Pfingsten 2024 in Zeiten der Militarisierung:

„Auf dem Weg in eine neue Barbarei – oder Renaissance unserer humanistischen Tradition?“

13258664_L.jpg?1716113011

  • „Immer drängender wird die Frage, weshalb trotz allen guten Willens und obwohl wir uns der Folgen eines Atomkrieges bewusst sind, die Versuche ihn abzuwenden so schwach sind im Vergleich zur Größe der Gefahr und Wahrscheinlichkeit eines Krieges, gehen doch atomares Wettrüsten und kalter Krieg unvermindert weiter. (…) Es erhebt sich die Frage, ob wir uns auf eine neue Barbarei zubewegen – selbst wenn es nicht zu einem Atomkrieg kommen sollte - oder ob eine Renaissance unserer humanistischen Tradition möglich ist.“

Mit dieser Frage leitete der Psychoanalytiker Erich Fromm sein Buch über die menschliche Fähigkeit zum Guten und zum Bösen ein. Führt die von Kriegen sowie von Technik und Industrialisierung geprägte Gegenwart in einem Leben voller Gleichgültigkeit, Angst und Hass zur Zerstörung - oder erwächst angesichts Hunderttausender Kriegstoter und -krüppel als Gegenkraft die Liebe zum Lebendigen? Der Mensch: Reißender Wolf oder gehorsames Schaf, das den Befehlen der Führer in den zerstörerischen Krieg folgt und jedem propagandistischen Unfug willenlos Glauben schenkt? Kriegstüchtigkeit statt Kriegsmüdigkeit? „Wir gegen die“, „Freund oder Feind“?

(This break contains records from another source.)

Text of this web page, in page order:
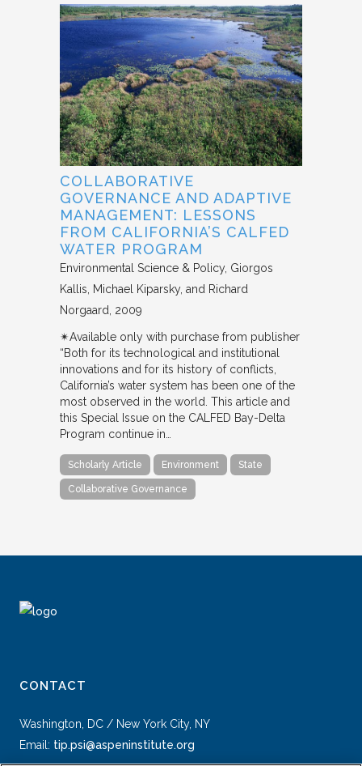
COLLABORATIVE
GOVERNANCE AND ADAPTIVE
MANAGEMENT: LESSONS
FROM CALIFORNIA’S CALFED
WATER PROGRAM
Environmental Science & Policy Giorgos
Kallis, Michael Kiparsky, and Richard
Norgaard
2009
✴︎Available only with purchase from publisher
“Both for its technological and institutional
innovations and for its history of conflicts,
California’s water system has been one of the
most observed in the world. This article and
this Special Issue on the CALFED Bay-Delta
Program continue in…
Scholarly Article Environment State
Collaborative Governance
CONTACT
Washington, DC / New York City, NY
Email: tip.psi@aspeninstitute.org
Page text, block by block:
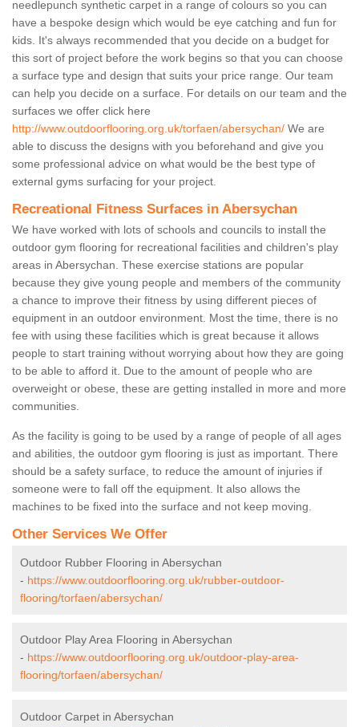
needlepunch synthetic carpet in a range of colours so you can
have a bespoke design which would be eye catching and fun for
kids. It's always recommended that you decide on a budget for
this sort of project before the work begins so that you can choose
a surface type and design that suits your price range. Our team
can help you decide on a surface. For details on our team and the
surfaces we offer click here
http://www.outdoorflooring.org.uk/torfaen/abersychan/ We are
able to discuss the designs with you beforehand and give you
some professional advice on what would be the best type of
external gyms surfacing for your project.
Recreational Fitness Surfaces in Abersychan
We have worked with lots of schools and councils to install the
outdoor gym flooring for recreational facilities and children's play
areas in Abersychan. These exercise stations are popular
because they give young people and members of the community
a chance to improve their fitness by using different pieces of
equipment in an outdoor environment. Most the time, there is no
fee with using these facilities which is great because it allows
people to start training without worrying about how they are going
to be able to afford it. Due to the amount of people who are
overweight or obese, these are getting installed in more and more
communities.
As the facility is going to be used by a range of people of all ages
and abilities, the outdoor gym flooring is just as important. There
should be a safety surface, to reduce the amount of injuries if
someone were to fall off the equipment. It also allows the
machines to be fixed into the surface and not keep moving.
Other Services We Offer
Outdoor Rubber Flooring in Abersychan
- https://www.outdoorflooring.org.uk/rubber-outdoor-
flooring/torfaen/abersychan/
Outdoor Play Area Flooring in Abersychan
- https://www.outdoorflooring.org.uk/outdoor-play-area-
flooring/torfaen/abersychan/
Outdoor Carpet in Abersychan
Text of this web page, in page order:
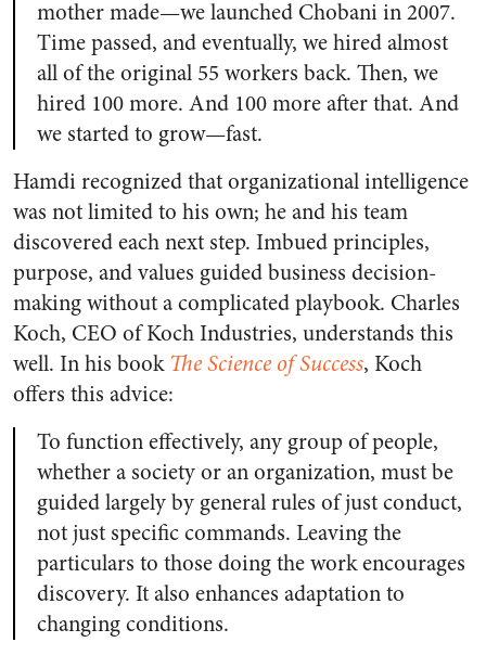
mother made—we launched Chobani in 2007.
Time passed, and eventually, we hired almost
all of the original 55 workers back. Then, we
hired 100 more. And 100 more after that. And
we started to grow—fast.
Hamdi recognized that organizational intelligence
was not limited to his own; he and his team
discovered each next step. Imbued principles,
purpose, and values guided business decision-
making without a complicated playbook. Charles
Koch, CEO of Koch Industries, understands this
well. In his book The Science of Success, Koch
offers this advice:
To function effectively, any group of people,
whether a society or an organization, must be
guided largely by general rules of just conduct,
not just specific commands. Leaving the
particulars to those doing the work encourages
discovery. It also enhances adaptation to
changing conditions.

Begegnen wir im 21. Jahrhundert dem russischen Aggressor auf der gleichen Ebene mit militärischer Gegengewalt und Zerstörung und stimmen wir im Nahost-Krieg in den Ruf nach Vergeltung mit ein? Die verantwortlichen Politiker verfügen über Tausende, die auf ihren Befehl hin für sie töten und morden und müssen deshalb nicht selber an die tödliche Front. Sie nehmen kaltblütig zur Kenntnis, dass nebst der 6-stellgen Zahl an Getöteten bereits 100.000 Gliedmaßen ukrainischer Frontkämpfer amputiert werden mussten und lassen sich stolz vor den Kliniken fotografieren, die dafür mit deutschen Geldern unterstützt werden. So stoßen wir überall auf die Unmenschlichkeit des Menschen bei der erbarmungslosen Kriegsführung, bei Mord und Vergewaltigung, bei der rücksichtslosen Ausbeutung des Schwächeren durch den Stärkeren.
.
Eine Geschichte nie abreißender Gewalttaten?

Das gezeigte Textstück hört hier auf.